The final result – success!
Finally, ChatGPT managed to build the application based on my short prompt. However, the process wasn’t trivial, and sometimes it would get stuck in a “fixing loop”, desperately wanting to fix the wrong file, which resulted in the application crashing.
It took a few tries, but in the end, I did get the app that I wanted. To make it as simple as possible, I had to significantly reduce the app’s scope and just give up on some of the things I planned. The app had a lot of issues with navigation between different screens, as well as parsing models from the API, since they usually require consistency between the files.
Can ChatGPT really build Flutter apps? Limitations apply
As this experiment proves, agents seem to work on smaller applications and can even fix the code they generated earlier. However, handling larger and more complex applications could prove problematic. The contextual knowledge needed to build such apps may be too expansive to fit in the token limit.
The AI tool should also take into account all the utilities and existing files and implementations. Otherwise, we can easily end up with multiple implementations of the same feature in multiple places, or changes done in one file breaking other files. Also, sometimes we work on more complex features that need to use multiple files in very specific ways, and AI could easily make mistakes here.
Another important thing to note is that these types of AI tools are not constantly trained on new updates, so they will inevitably use old or even depreciated code. This is especially true for Flutter since both Flutter and Dart have seen substantial changes in the last few years.
AI – Terrible lead engineer, great assistant
AI in development certainly has a case. Actually, many potential use cases. However, for now, they are probably best kept within the confines of the assistant role. That way, when they give outdated suggestions or just plain weird ones, the human eye can still easily dismiss them, and just stick to the useful parts.
A good example would be a partial automation of the code review process, where AI could start the review as soon as the code is pushed. That way, pieces of code would get flagged and marked as high priority for human reviewers. Ideally, this would require some contextual understanding, but should still work since AI wouldn’t actually be writing or modifying the code.
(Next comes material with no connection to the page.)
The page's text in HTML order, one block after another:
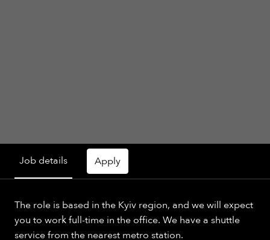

Further, every application requires performing some repetitive and not particularly challenging tasks. Normally, these are hard to automate because there are always newer versions that do something slightly differently. With AI, we can streamline this process.
By feeding AI tools all the information we have and giving it the latest documentation, we can easily automate repetitive tasks.
What’s more, local models are also becoming more capable and some can even be run on phones. While they are still behind GPT-3.5, they are not that far behind – wIth further updates and development, they will be able to achieve GPT-3.5 results. This will allow us to implement a local model to ensure privacy of any sensitive data.
ChatGPT still has a long way to go to start building Flutter apps
As we’ve seen in this experiment, AI becoming the sole developer of an application is still a long way off. It struggles with building more complex apps, which is practically any app that includes more than one feature at this point. It is also doomed to always use outdated libraries and code.
However, while it may not be able to write code independently, it is already proving to be a very useful assistant. It can speed up development when used to implement some simple features, write boilerplate code, or perform repetitive tasks.
We should also be aware that these tools are improving their performance by the minute, and there is no doubt they will hold an important place in the future of development.